**EXERCISE DETAILS**. Output every line of the data exactly as it appears.
*** INPUT MATERIAL ***
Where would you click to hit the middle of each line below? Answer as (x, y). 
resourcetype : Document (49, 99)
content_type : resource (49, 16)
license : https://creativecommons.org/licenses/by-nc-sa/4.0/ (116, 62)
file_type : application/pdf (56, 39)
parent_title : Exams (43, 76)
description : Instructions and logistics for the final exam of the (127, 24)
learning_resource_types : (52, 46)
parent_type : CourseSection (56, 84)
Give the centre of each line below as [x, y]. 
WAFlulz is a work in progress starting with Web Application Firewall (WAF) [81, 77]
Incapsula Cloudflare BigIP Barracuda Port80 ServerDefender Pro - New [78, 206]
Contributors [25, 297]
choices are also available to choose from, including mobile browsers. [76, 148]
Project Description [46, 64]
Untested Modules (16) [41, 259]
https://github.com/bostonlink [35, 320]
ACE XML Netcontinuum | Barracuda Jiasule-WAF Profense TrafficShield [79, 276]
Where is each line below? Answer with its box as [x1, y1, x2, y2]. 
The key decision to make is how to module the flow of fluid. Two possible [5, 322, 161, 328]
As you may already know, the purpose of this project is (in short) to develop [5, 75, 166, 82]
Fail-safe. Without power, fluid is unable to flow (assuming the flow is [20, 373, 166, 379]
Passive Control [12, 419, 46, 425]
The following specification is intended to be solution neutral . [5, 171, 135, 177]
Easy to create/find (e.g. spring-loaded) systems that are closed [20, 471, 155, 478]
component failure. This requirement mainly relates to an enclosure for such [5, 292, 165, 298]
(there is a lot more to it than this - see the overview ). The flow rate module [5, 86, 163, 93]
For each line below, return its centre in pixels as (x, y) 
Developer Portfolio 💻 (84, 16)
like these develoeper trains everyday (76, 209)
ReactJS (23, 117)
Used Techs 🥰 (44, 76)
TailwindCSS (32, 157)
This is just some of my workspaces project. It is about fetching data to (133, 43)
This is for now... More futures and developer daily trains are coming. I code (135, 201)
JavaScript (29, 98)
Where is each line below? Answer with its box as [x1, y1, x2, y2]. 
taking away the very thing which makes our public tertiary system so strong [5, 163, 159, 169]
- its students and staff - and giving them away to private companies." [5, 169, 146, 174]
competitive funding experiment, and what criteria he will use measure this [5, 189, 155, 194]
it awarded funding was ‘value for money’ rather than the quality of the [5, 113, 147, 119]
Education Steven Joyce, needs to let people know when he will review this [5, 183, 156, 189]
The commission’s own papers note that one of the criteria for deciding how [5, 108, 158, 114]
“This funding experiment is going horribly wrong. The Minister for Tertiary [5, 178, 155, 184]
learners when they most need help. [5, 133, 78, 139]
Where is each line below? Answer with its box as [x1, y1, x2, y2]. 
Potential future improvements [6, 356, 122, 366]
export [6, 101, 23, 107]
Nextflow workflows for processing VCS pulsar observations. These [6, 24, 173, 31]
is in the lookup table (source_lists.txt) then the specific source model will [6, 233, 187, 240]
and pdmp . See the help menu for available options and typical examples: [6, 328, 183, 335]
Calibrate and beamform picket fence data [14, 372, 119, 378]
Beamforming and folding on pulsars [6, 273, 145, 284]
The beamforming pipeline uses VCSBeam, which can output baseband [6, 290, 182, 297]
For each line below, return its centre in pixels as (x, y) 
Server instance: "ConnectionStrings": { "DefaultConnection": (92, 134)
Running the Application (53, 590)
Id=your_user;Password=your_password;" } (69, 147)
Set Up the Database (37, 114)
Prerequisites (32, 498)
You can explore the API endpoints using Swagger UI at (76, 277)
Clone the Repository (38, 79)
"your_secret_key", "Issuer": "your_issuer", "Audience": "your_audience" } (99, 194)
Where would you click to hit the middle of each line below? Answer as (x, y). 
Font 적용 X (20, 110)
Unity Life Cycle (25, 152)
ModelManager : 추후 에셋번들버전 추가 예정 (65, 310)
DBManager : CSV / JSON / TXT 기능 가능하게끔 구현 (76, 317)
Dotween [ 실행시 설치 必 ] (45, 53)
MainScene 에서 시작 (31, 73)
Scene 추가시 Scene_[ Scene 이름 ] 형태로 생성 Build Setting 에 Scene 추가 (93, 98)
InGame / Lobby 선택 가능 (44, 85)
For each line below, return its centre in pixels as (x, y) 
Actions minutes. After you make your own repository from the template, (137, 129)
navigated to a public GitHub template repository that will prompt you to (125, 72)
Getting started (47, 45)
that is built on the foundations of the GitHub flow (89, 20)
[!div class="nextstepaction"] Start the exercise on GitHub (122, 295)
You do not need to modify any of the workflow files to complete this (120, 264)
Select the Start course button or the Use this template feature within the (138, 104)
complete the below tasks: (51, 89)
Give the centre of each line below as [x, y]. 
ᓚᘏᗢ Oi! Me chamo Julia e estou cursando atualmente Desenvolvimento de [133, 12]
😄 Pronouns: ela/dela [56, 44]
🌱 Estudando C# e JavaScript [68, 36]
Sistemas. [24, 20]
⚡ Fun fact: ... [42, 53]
*** End of INPUT MATERIAL ***
**ANSWER SECTION**.
Where would you click to hit the middle of each line below? Answer as (x, y). 
resourcetype : Document (49, 99)
content_type : resource (49, 16)
license : https://creativecommons.org/licenses/by-nc-sa/4.0/ (116, 62)
file_type : application/pdf (56, 39)
parent_title : Exams (43, 76)
description : Instructions and logistics for the final exam of the (127, 24)
learning_resource_types : (52, 46)
parent_type : CourseSection (56, 84)
Give the centre of each line below as [x, y]. 
WAFlulz is a work in progress starting with Web Application Firewall (WAF) [81, 77]
Incapsula Cloudflare BigIP Barracuda Port80 ServerDefender Pro - New [78, 206]
Contributors [25, 297]
choices are also available to choose from, including mobile browsers. [76, 148]
Project Description [46, 64]
Untested Modules (16) [41, 259]
https://github.com/bostonlink [35, 320]
ACE XML Netcontinuum | Barracuda Jiasule-WAF Profense TrafficShield [79, 276]
Where is each line below? Answer with its box as [x1, y1, x2, y2]. 
The key decision to make is how to module the flow of fluid. Two possible [5, 322, 161, 328]
As you may already know, the purpose of this project is (in short) to develop [5, 75, 166, 82]
Fail-safe. Without power, fluid is unable to flow (assuming the flow is [20, 373, 166, 379]
Passive Control [12, 419, 46, 425]
The following specification is intended to be solution neutral . [5, 171, 135, 177]
Easy to create/find (e.g. spring-loaded) systems that are closed [20, 471, 155, 478]
component failure. This requirement mainly relates to an enclosure for such [5, 292, 165, 298]
(there is a lot more to it than this - see the overview ). The flow rate module [5, 86, 163, 93]
For each line below, return its centre in pixels as (x, y) 
Developer Portfolio 💻 (84, 16)
like these develoeper trains everyday (76, 209)
ReactJS (23, 117)
Used Techs 🥰 (44, 76)
TailwindCSS (32, 157)
This is just some of my workspaces project. It is about fetching data to (133, 43)
This is for now... More futures and developer daily trains are coming. I code (135, 201)
JavaScript (29, 98)
Where is each line below? Answer with its box as [x1, y1, x2, y2]. 
taking away the very thing which makes our public tertiary system so strong [5, 163, 159, 169]
- its students and staff - and giving them away to private companies." [5, 169, 146, 174]
competitive funding experiment, and what criteria he will use measure this [5, 189, 155, 194]
it awarded funding was ‘value for money’ rather than the quality of the [5, 113, 147, 119]
Education Steven Joyce, needs to let people know when he will review this [5, 183, 156, 189]
The commission’s own papers note that one of the criteria for deciding how [5, 108, 158, 114]
“This funding experiment is going horribly wrong. The Minister for Tertiary [5, 178, 155, 184]
learners when they most need help. [5, 133, 78, 139]
Where is each line below? Answer with its box as [x1, y1, x2, y2]. 
Potential future improvements [6, 356, 122, 366]
export [6, 101, 23, 107]
Nextflow workflows for processing VCS pulsar observations. These [6, 24, 173, 31]
is in the lookup table (source_lists.txt) then the specific source model will [6, 233, 187, 240]
and pdmp . See the help menu for available options and typical examples: [6, 328, 183, 335]
Calibrate and beamform picket fence data [14, 372, 119, 378]
Beamforming and folding on pulsars [6, 273, 145, 284]
The beamforming pipeline uses VCSBeam, which can output baseband [6, 290, 182, 297]
For each line below, return its centre in pixels as (x, y) 
Server instance: "ConnectionStrings": { "DefaultConnection": (92, 134)
Running the Application (53, 590)
Id=your_user;Password=your_password;" } (69, 147)
Set Up the Database (37, 114)
Prerequisites (32, 498)
You can explore the API endpoints using Swagger UI at (76, 277)
Clone the Repository (38, 79)
"your_secret_key", "Issuer": "your_issuer", "Audience": "your_audience" } (99, 194)
Where would you click to hit the middle of each line below? Answer as (x, y). 
Font 적용 X (20, 110)
Unity Life Cycle (25, 152)
ModelManager : 추후 에셋번들버전 추가 예정 (65, 310)
DBManager : CSV / JSON / TXT 기능 가능하게끔 구현 (76, 317)
Dotween [ 실행시 설치 必 ] (45, 53)
MainScene 에서 시작 (31, 73)
Scene 추가시 Scene_[ Scene 이름 ] 형태로 생성 Build Setting 에 Scene 추가 (93, 98)
InGame / Lobby 선택 가능 (44, 85)
For each line below, return its centre in pixels as (x, y) 
Actions minutes. After you make your own repository from the template, (137, 129)
navigated to a public GitHub template repository that will prompt you to (125, 72)
Getting started (47, 45)
that is built on the foundations of the GitHub flow (89, 20)
[!div class="nextstepaction"] Start the exercise on GitHub (122, 295)
You do not need to modify any of the workflow files to complete this (120, 264)
Select the Start course button or the Use this template feature within the (138, 104)
complete the below tasks: (51, 89)
Give the centre of each line below as [x, y]. 
ᓚᘏᗢ Oi! Me chamo Julia e estou cursando atualmente Desenvolvimento de [133, 12]
😄 Pronouns: ela/dela [56, 44]
🌱 Estudando C# e JavaScript [68, 36]
Sistemas. [24, 20]
⚡ Fun fact: ... [42, 53]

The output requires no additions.